--- START ---
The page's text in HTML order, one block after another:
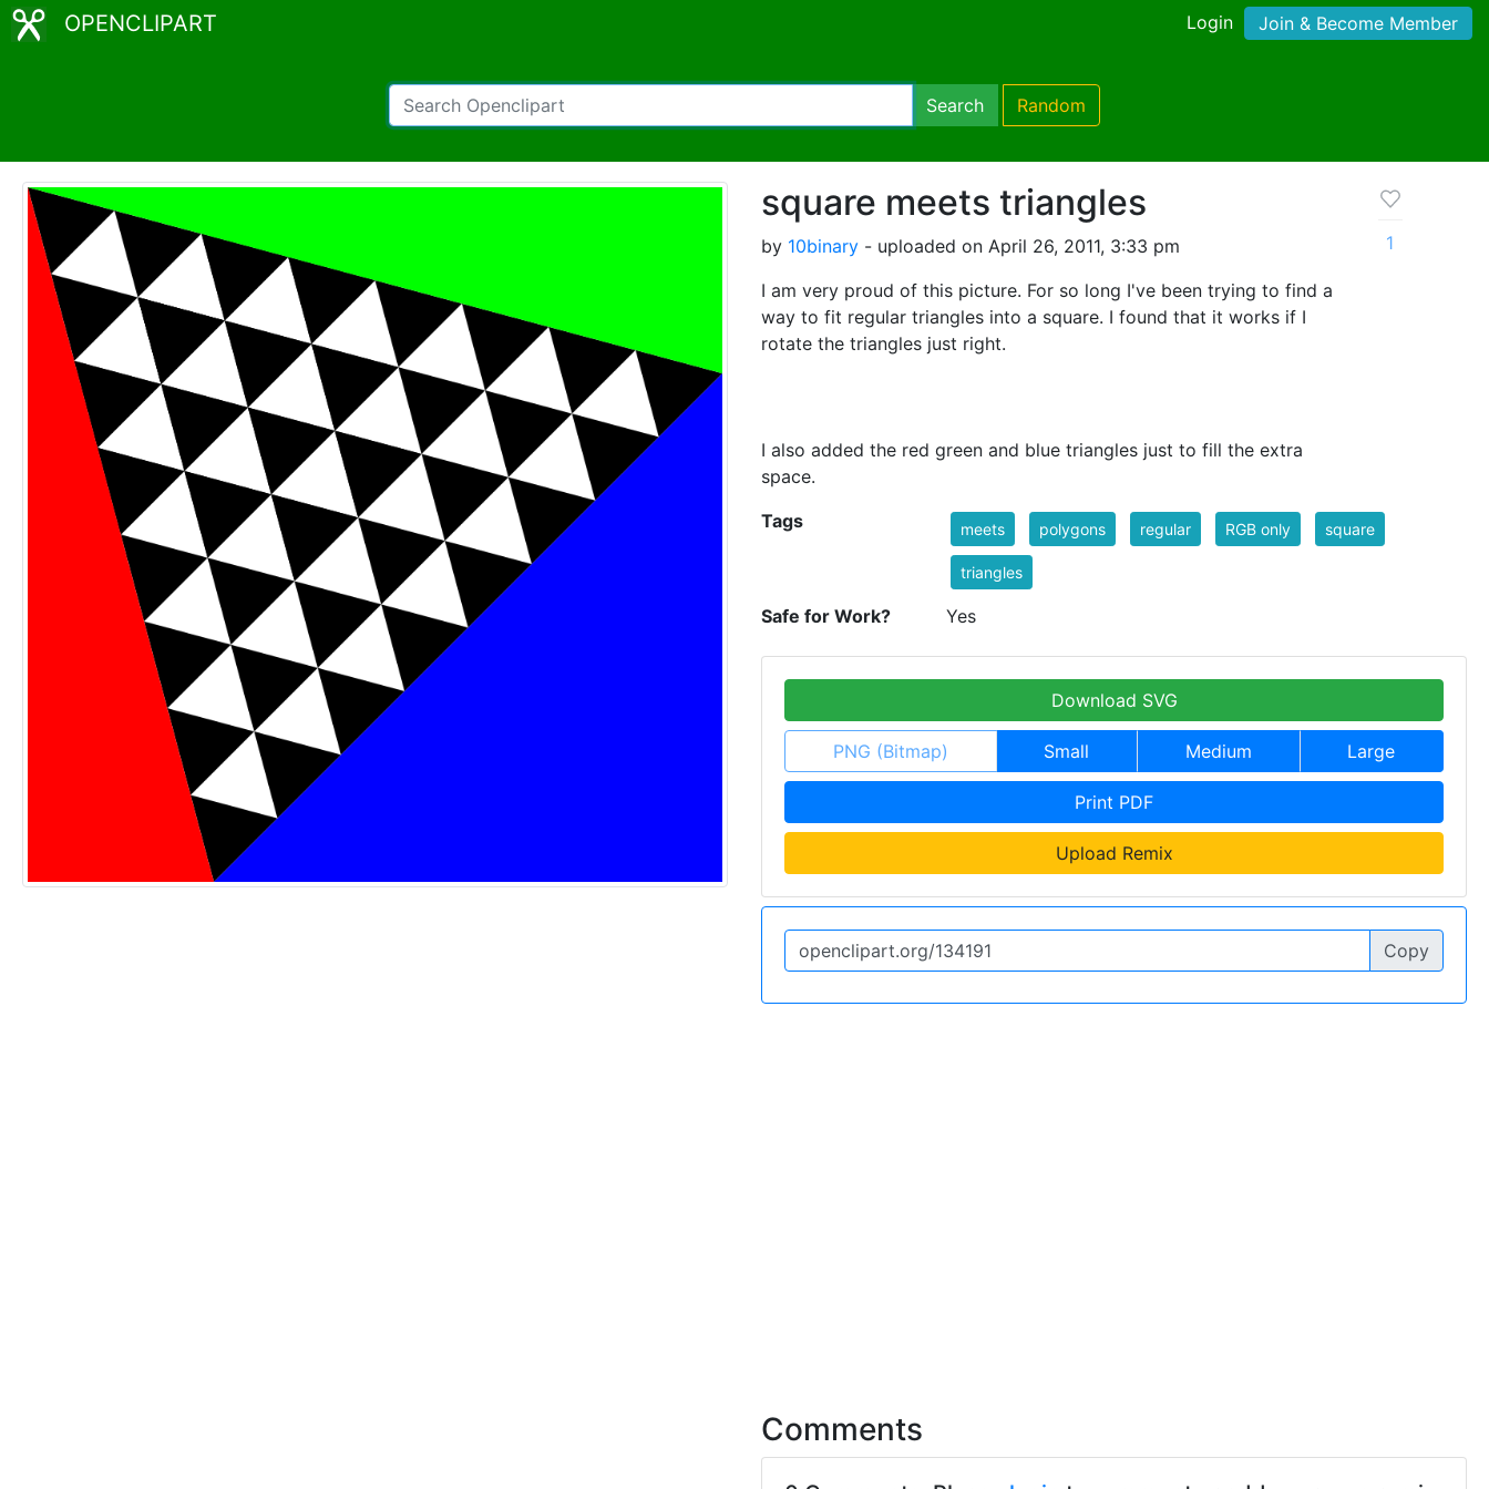
OPENCLIPART Login Join & Become Member
Search Random
square meets triangles
by 10binary - uploaded on April 26, 2011, 3:33 pm
I am very proud of this picture. For so long I've been trying to find a
way to fit regular triangles into a square. I found that it works if I
rotate the triangles just right.
I also added the red green and blue triangles just to fill the extra
space.
1
Tags meets polygons regular RGB only square
triangles
Safe for Work? Yes
Download SVG
PNG (Bitmap) Small Medium Large
Print PDF
Upload Remix
Copy
Comments
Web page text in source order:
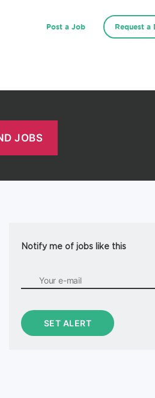
Post a Job Request a
Notify me of jobs like this
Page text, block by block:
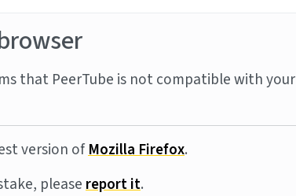
that PeerTube is not compatible with your
version ofMozilla Firefox.
pleasereport it.
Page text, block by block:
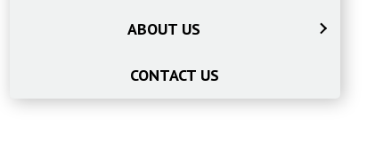
ABOUT US
CONTACT US
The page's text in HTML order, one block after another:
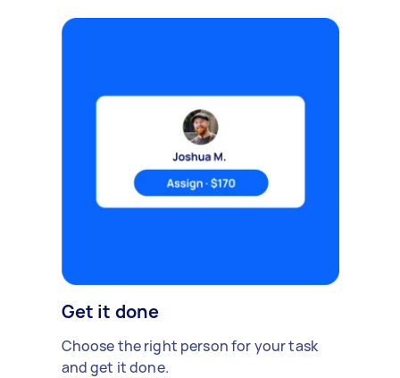
Get it done
Choose the right person for your task
and get it done.
--- END ---
Aim of the task: Return every entry above word for word, and include no images.

Exercise answer:
The page's text in HTML order, one block after another:
OPENCLIPART Login Join & Become Member
Search Random
square meets triangles
by 10binary - uploaded on April 26, 2011, 3:33 pm
I am very proud of this picture. For so long I've been trying to find a
way to fit regular triangles into a square. I found that it works if I
rotate the triangles just right.
I also added the red green and blue triangles just to fill the extra
space.
1
Tags meets polygons regular RGB only square
triangles
Safe for Work? Yes
Download SVG
PNG (Bitmap) Small Medium Large
Print PDF
Upload Remix
Copy
Comments
Web page text in source order:
Post a Job Request a
Notify me of jobs like this
Page text, block by block:
that PeerTube is not compatible with your
version ofMozilla Firefox.
pleasereport it.
Page text, block by block:
ABOUT US
CONTACT US
The page's text in HTML order, one block after another:
Get it done
Choose the right person for your task
and get it done.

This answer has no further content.